Last week I wrote about “The Columbo Strategy”: rather than maximizing the differences between Christians and non-Christians, we need to find our common threads, then tug at them. Please keep in mind this is a strategy for effective conversations with non-Christians, it’s not a strategy for thinking through our own worldview. I have no real interest in cozying up to secular elites just to be in their good graces. My interest is in translating the gospel, full stop. I think when folks have a hard time understanding this, it says more about how little we evangelicals care - as a whole - about the well-being of our neighbors. I have no doubt that if Paul were to articulate his ministry strategy today, several loud evangelicals would accuse him of trying to placate the liberals:
To the Jews I became like a Jew, to win the Jews. To those under the law I became like one under the law (though I myself am not under the law), so as to win those under the law. To those not having the law I became like one not having the law (though I am not free from God’s law but am under Christ’s law), so as to win those not having the law. To the weak I became weak, to win the weak. I have become all things to all people so that by all possible means I might save some. 1 Corinthians 9:20-22
“Look at Paul, trying to curry favor from the libs,” they’d say.
And to that, I think Paul would say, “Say what you want. If you can’t possibly conceive of knowing Christ in such a way that you deeply want your neighbors to know him, perhaps you should ask how well you really do know Jesus.”
Okay, enough with my phantom interlocutors. I spend too much time with them. This is why I put a picture of them at my work desk:
You, dear readers, are all nice people who would never say such things. So let me get to the practical stuff.
What are some practical ways we might apply the Columbo strategy (at least the way I articulate it. Some of you have pointed out that this is a tired metaphor, used by RC Sproul and others. I like Sproul a lot, but my strategy is actually miles apart from Sproul’s own. He’s more combative/interrogative. I’m trying to be more subversive.)?
The first step is learning what our secular neighbors care about. Learn their story. Learn their values. Learn what makes them angry. Learn what makes them sad. Learn about why they’re lonely, because they are. Also learn what stories they pay attention to. Are they newspaper junkies? Read along. Film goers? Grab a ticket. NPR nerds? Tune in.
What are we listening for? Remember Paul in Athens. He was listening carefully for how God was already at work in the lives of his hearers. But he was also listening for how the deepest aspirations of the Athenians were cuckolded by their deepest beliefs. They “worshiped God”, and they knew God was in all things: “in him we live and move and have our being.” But this conflicted with their mode of worship: they bowed down to statues made by hand.
“How,” Paul asks, “Can these two beliefs be held together? They can’t. Only the Jewish story of Messiah enables you to worship without relying on physical statues and temples - which is far more consistent with what you know, deep down, to be true.”

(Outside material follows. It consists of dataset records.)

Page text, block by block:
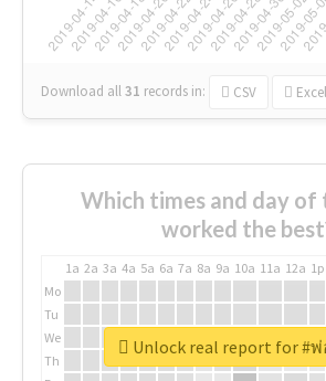
Download all31 records in: CSV Excel
Which times and day of
worked the
1a 2a 3a 4a 5a 6a 7a 8a 9a 10a 11a 12a 1p
Mo
Tu
We
Th
Unlock real report for #
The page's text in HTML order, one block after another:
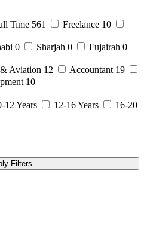
Time 561 Freelance 10
0 Sharjah 0 Fujairah 0
Aviation 12 Accountant 19
10
12 Years 12-16 Years
16-20
Filters
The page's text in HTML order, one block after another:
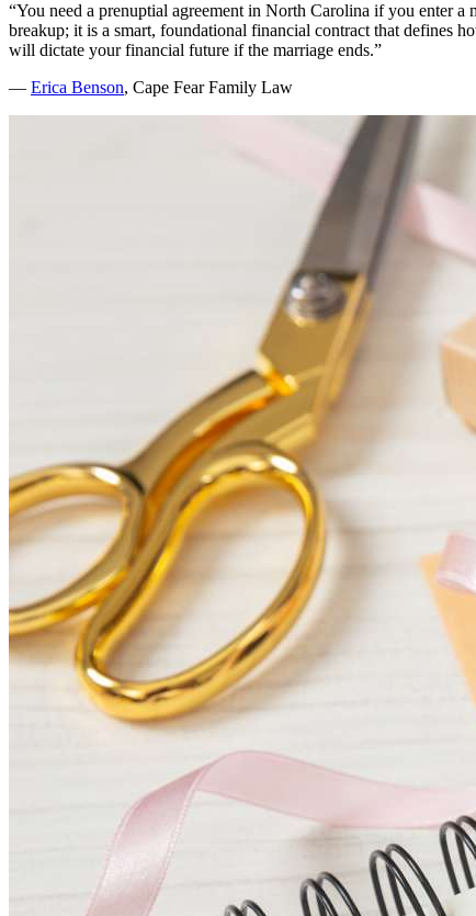
“You need a prenuptial agreement in North Carolina if you enter a
breakup; it is a smart, foundational financial contract that defines
will dictate your financial future if the marriage ends.”
— Erica Benson, Cape Fear Family Law
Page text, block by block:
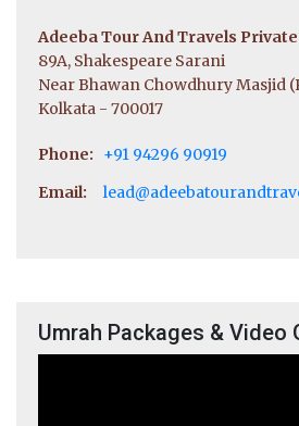
Adeeba Tour And Travels
89A, Shakespeare Sarani
Near Bhawan Chowdhury Masjid
Kolkata - 700017
Phone:
+91 94296 90919
Email:
Umrah Packages & Video
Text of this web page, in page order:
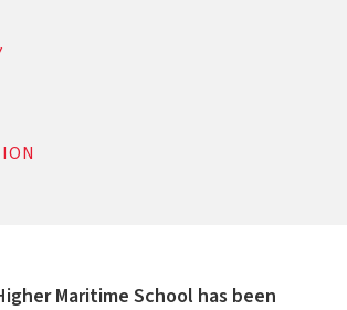
Maritime School has been
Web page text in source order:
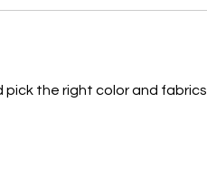
the right color and fabrics
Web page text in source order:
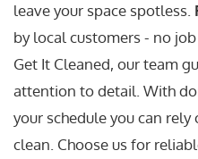
leave your space spotless.
by local customers - no
Get It Cleaned, our team
attention to detail. With
your schedule you can
clean. Choose us for
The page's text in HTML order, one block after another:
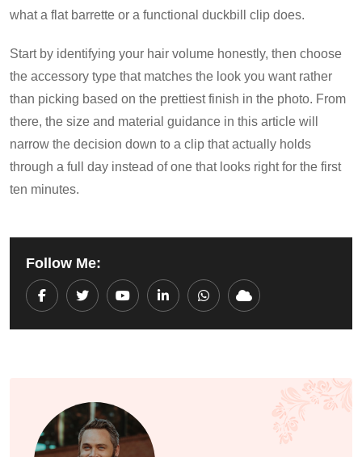
what a flat barrette or a functional duckbill clip does.
Start by identifying your hair volume honestly, then choose
the accessory type that matches the look you want rather
than picking based on the prettiest finish in the photo. From
there, the size and material guidance in this article will
narrow the decision down to a clip that actually holds
through a full day instead of one that looks right for the first
ten minutes.
Follow Me:
YoutubeLinkedInWhatsapp
Cloud
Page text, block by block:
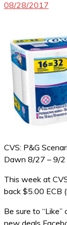
08/28/2017
CVS: P&G
Dawn 8/27 – 9/2
This week at
back $5.00 ECB
Be sure to
new deals
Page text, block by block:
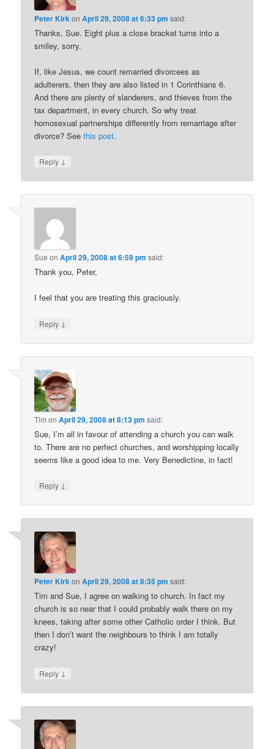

You see the nuance, here? Paul’s picture of the men of Athens is that of a group of people who suppress truth, not people who know nothing. He finds the disparities between their deepest aspirations and their shallow lives. He calls them toward a coherent narrative of life.
I realize this is all theoretical, so today I want to sketch out what this might look like. For you, it will look different. But for me, here are ten “pinch points” I’ve used in conversations over the years, so I’ll write this out by way of example. Remember, I’m not trying to agree with my neighbor on these topics. I’m trying to find where the narrative of their lives isn’t making sense, and invite them to see that the gospel makes the most sense of the most things. Keep in mind, I’m probably disagreeing with deep swaths of what my secular neighbor believes in these categories. But that’s not my focus. My focus is on the way their own passionate values don’t align with the narrative they’re telling themselves. Paul could have surely picked apart the theology of the Greek poets, but he chose instead to find the common thread, and unravel it. That’s because he wasn’t trying to trounce his Greco-Roman neighbors, but to translate the gospel to them.
So here goes nothing.
1. Feminism. “I see you really care about women’s value. Did you know that in Greco-Roman culture, women were considered second-rate citizens? Plato once is purported to have said: "I thank God that I was born Greek and not barbarian, free and not slave, male and not female, but above all that I was born in the age of Socrates." Do you know why that changed?’ (Answer: it changed because of the Christian movement. The New Testament is a radical example of dignifying women in a culture that degraded women).
2. Science. “You have such a wonder at the world around you, especially the way it holds such order and beauty. You love the way things operate consistently, which is why you tend to think about the world in terms of the scientific method. But do you know how the scientific revolution - and the scientific method - began?” (Answer: it began in 17th and 18th centuries by Puritans and German Piests, who believed the universe would be 1. Consistent 2. Intelligible and 3. Orderly. These were assumptions based on God’s Divine character.)